# Inner product spaces #1

A while ago I promised a series of posts about inner product spaces and visualization, and how, in particular, the right inner product space can help build a nice visualization of trajectory data. But before we get to that, I want to start with a quick refresher of orthogonality and least squares.

Let’s think of the simplest possible geometric problem in which this arises. I give you a point $(x_1, y_1)$ in $R^2$ and ask you to give me back the closest point to it, but constrained on being in a line given by $k . (x_2, y_2)$. You simply write out the distance as a function of k and minimize it:

$s(k)^2 = (k x_2 - x_1)^2 + (k y_2 - y_1)^2$

$= k^2 x_2^2 - 2k x_2 x_1 + x_1^2 + k^2 y_2^2 - 2k y_2 y_1 + y_1 ^ 2$

$ds/dk = 2 k (x_2^2 + y_2^2) - 2 (x_2 x_1 + y_2 y_1) = 0$

$k = x_2 x_1 + y_2 y_1 / (x_2 ^ 2 + y_2 ^ 2)$

This is trivial enough. However, it is in a sense the wrong way to go about solving this problem. I want to start showing a superficially harder way to solve it that show us a lot more of the geometry of euclidean spaces. Let’s say I give you a candidate point $c = (k_c x_2, k_c y_2)$. This point could be the minimizer of the distance or it could not. How can we know? Intuitively, we can jiggle k a little bit, and see if it changes things. If it does, we move in the direction it helps. If it doesn’t, we’re close to a minimum. There’s two important vectors here: the direction in which the candidate point can move (this is the tangent vector), and the vector that points to $(x_1, y_1)$, which is the direction where $c$ would like to go if it could (this is the error vector). However, it still is possible for c to improve a little, by moving as much in the direction of $(x_1, y_1)$ that it can. In particular, when the direction to $(x_1, y_1)$ is orthogonal to the directions that c can move, we will necessarily be at a minimum.

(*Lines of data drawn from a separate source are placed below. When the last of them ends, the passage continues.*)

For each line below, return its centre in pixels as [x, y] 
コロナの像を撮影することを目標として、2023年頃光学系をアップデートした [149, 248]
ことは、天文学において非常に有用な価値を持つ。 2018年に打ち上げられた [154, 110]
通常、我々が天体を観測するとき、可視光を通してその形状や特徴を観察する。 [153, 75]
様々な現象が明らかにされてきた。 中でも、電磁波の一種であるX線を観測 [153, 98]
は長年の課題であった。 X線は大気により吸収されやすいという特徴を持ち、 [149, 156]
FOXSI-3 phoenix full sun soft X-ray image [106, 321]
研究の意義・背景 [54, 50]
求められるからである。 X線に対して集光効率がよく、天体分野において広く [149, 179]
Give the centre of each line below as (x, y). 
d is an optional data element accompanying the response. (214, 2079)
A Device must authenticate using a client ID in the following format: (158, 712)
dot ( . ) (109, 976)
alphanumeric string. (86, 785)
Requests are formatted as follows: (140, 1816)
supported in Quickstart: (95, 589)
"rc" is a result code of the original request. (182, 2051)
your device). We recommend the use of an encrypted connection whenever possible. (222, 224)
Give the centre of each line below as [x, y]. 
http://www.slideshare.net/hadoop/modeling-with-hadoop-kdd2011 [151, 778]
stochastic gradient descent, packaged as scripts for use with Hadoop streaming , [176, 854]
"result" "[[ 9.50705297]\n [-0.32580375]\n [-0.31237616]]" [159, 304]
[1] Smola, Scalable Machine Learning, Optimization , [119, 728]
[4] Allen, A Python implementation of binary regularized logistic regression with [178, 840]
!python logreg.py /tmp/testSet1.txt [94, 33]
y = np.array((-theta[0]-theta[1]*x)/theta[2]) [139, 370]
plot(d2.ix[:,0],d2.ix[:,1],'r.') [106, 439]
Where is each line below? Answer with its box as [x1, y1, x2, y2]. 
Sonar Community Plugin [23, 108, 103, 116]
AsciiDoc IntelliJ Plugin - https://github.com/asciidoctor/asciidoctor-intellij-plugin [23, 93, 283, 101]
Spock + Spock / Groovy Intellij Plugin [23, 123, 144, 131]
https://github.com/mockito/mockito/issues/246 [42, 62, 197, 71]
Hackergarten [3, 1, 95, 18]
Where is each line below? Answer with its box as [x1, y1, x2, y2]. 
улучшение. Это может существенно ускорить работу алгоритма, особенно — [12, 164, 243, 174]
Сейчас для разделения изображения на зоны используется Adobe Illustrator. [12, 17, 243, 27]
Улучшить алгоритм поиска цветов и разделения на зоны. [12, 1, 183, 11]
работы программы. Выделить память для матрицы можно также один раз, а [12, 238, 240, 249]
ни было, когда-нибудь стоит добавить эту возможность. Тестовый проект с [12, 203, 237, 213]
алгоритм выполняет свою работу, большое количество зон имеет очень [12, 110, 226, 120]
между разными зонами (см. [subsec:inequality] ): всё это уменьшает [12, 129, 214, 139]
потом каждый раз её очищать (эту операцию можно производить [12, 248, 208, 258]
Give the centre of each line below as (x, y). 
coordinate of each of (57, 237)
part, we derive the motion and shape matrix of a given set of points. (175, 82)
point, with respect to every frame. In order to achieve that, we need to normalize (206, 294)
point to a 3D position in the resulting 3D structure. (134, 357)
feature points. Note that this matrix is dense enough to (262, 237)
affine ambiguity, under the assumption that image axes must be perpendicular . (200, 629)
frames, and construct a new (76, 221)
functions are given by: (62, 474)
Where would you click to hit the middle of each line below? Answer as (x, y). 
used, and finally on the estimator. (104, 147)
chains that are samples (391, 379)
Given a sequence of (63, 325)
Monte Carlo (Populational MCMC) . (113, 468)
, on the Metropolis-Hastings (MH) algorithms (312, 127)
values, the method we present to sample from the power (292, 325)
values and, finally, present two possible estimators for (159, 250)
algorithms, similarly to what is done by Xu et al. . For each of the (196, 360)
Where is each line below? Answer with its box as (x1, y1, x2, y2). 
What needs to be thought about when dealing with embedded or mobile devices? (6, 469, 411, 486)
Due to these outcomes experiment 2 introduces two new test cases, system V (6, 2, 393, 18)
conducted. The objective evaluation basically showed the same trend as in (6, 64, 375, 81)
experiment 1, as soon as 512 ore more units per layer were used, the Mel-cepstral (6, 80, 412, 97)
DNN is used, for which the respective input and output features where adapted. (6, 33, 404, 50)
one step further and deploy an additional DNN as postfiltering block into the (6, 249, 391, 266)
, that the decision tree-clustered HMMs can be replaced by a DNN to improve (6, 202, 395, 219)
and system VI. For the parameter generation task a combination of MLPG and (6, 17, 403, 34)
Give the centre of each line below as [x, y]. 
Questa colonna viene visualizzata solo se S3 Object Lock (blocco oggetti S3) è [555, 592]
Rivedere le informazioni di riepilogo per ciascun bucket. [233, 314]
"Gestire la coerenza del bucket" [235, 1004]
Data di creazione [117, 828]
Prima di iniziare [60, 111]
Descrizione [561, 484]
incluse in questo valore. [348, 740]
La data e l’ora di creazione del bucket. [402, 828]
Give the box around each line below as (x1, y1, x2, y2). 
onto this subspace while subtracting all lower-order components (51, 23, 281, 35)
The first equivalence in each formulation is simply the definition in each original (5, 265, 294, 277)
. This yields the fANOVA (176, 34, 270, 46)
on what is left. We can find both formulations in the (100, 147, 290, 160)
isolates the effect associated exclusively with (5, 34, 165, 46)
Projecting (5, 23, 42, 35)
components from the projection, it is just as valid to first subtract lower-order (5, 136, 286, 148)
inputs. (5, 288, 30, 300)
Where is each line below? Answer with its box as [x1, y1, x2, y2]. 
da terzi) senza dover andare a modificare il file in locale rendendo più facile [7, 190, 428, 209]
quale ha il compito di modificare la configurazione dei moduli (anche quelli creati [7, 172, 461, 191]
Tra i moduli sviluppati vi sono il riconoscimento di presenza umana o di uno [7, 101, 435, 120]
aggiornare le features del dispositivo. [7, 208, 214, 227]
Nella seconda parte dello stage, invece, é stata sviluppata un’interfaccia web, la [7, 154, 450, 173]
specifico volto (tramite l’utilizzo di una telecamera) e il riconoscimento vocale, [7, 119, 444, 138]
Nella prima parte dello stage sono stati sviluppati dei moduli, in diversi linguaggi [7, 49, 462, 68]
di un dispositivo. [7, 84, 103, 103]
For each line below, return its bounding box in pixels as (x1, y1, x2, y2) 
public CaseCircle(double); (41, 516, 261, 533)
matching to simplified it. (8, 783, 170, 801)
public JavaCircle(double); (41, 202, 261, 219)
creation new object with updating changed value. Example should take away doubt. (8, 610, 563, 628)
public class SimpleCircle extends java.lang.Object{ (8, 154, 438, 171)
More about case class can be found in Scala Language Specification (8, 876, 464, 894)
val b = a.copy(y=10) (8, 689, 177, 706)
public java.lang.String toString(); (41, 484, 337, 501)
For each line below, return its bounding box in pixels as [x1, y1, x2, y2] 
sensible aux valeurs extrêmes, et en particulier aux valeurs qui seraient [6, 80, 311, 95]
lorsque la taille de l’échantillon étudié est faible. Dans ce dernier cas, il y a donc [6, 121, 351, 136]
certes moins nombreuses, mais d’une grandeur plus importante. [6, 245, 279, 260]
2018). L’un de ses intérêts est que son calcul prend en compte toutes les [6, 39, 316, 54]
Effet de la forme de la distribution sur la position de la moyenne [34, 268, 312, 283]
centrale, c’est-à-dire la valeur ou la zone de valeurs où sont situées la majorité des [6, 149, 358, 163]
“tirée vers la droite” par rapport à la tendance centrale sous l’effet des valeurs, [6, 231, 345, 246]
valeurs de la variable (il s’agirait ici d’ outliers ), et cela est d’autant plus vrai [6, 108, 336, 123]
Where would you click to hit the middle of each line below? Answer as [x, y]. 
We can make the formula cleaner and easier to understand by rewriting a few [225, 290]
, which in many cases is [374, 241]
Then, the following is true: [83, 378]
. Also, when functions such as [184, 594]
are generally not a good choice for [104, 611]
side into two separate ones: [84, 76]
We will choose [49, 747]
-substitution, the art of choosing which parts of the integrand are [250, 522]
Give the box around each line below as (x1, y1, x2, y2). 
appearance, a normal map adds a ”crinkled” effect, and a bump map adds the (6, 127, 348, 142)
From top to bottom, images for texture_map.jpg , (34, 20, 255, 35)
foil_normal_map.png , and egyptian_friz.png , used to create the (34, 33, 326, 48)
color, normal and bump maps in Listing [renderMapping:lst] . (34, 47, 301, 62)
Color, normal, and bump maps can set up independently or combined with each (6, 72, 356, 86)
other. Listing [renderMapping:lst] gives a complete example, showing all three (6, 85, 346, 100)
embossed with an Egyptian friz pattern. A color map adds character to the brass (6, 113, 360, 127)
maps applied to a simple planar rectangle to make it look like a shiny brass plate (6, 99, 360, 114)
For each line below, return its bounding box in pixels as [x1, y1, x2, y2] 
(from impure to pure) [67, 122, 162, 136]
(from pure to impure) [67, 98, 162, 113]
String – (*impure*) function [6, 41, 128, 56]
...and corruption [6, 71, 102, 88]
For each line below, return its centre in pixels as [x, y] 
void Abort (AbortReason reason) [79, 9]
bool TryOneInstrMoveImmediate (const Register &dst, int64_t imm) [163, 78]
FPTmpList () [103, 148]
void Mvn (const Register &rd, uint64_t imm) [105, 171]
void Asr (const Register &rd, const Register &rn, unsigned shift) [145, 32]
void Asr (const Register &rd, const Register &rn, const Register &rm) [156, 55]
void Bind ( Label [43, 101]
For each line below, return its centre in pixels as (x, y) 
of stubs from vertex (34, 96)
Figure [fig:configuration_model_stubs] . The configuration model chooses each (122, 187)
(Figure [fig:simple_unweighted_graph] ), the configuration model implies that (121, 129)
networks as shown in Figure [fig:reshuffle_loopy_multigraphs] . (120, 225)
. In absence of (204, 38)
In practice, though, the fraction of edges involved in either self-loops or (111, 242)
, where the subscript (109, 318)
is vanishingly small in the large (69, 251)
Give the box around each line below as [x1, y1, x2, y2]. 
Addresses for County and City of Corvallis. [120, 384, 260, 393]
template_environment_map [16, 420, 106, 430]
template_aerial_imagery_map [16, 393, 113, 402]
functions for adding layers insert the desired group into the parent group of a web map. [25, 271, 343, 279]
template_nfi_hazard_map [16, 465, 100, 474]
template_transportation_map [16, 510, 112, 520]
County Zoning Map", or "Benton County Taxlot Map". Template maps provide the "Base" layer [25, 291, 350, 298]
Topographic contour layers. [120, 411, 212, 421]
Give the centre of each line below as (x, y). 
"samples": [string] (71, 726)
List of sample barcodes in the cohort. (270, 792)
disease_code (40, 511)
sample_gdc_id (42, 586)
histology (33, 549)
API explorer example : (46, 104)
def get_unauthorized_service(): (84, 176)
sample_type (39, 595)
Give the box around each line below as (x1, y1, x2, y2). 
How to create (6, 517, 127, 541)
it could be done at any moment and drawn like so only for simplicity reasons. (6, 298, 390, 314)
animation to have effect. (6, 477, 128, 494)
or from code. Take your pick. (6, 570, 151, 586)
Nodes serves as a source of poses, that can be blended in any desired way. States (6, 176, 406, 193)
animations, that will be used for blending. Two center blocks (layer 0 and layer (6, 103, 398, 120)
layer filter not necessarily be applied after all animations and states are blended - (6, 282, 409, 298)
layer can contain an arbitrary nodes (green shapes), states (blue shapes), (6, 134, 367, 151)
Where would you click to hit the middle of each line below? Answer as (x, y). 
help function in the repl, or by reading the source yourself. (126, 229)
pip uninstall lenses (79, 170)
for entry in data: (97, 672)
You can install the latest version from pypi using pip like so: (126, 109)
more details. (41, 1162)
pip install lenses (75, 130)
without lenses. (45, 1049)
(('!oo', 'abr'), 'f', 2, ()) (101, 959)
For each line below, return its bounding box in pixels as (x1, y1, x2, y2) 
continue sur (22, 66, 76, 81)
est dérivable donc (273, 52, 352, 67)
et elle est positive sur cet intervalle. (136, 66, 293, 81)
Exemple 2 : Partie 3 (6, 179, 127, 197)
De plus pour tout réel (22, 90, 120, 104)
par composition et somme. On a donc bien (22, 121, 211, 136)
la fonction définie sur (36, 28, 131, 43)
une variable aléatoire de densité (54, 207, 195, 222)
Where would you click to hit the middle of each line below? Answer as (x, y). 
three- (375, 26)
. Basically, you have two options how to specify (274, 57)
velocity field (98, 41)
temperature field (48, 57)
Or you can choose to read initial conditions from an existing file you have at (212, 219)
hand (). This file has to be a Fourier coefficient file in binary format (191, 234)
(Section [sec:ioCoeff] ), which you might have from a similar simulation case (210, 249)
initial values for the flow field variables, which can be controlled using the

This is the better way of looking at this problem: instead of trying to minimize the (squared) distance, try to find the point whose error vector is orthogonal to the tangent vector. Denoting the error vector as $e(k) = (x_1, y_1) - k (x_2, y_2)$, we look for $k$ such that $\langle e(k), (x_2, y_2) \rangle = 0$ (the tangent space of a point in a line going through the origin is exactly the vector that defines the line). This gives us

$\langle e(k), (x_2, y_2) \rangle = 0$

$\langle (x_1, y_1) - k (x_2, y_2) , (x_2, y_2) \rangle = 0$

$k = \langle (x_1, y_1), (x_2, y_2) \rangle / \langle (x_2, y_2), (x_2, y_2) \rangle$

Notice how much simpler the calculation is: no mention of distances or derivatives. However, the most important point about the calculation is that we never had to write out those dot products: we just use the dot product’s linearity with respect to vectors to compute k. “But dot products are easy”, you say! Why go through this trouble to avoid writing out the simplest vector expressions we can think of?

It turns out that the common dot product everyone is familiar with is far from the only dot product we can define. In particular, (real) inner products exist as long as they satisfy the following properties:

$\langle x, y \rangle = \langle y, x \rangle$

$\langle x, x \rangle \ge = 0$, with equality iff $x = \vec{0}$

$\langle a x + b y, z \rangle = a \langle x, z \rangle + b \langle y, z \rangle$

It is trivial to see that given vectors $x = ( x_i )$ and $y = ( y_i )$, $s(x, y) = \sum_i x_i y_i$ is an inner product. Here’s a slightly more complicated inner product: $m(x, y) = x^T M y$, where $M$ is a symmetric, positive-definite matrix. But why should we care about these weirder inner products? The main point is that different inner product correspond to different notions of distances between points in space, and some distances are more useful than others.

Let’s think of distances between (grayscale) images. We can define the standard inner product between two images as

$\langle i_1, i_2 \rangle = \int i_1(x, y) i_2(x, y) \; dx\; dy$

However, this distance is not particularly useful. Consider the following examples:

It should be easy to see that all of these images stand in the same distance to each another. However, this is really not what one would intuitively expect. It is also not particularly useful when one cares about the distances between different points in the same image. One would hope that portions of the images that are close together would be factored in the distance metric, so that the distance between the first and the last image is greater than the distance between the first and the second. In the next series of posts, I will show how the right inner product makes talking about these distances meaningful, and finally how to make an inner product that works for trajectory data.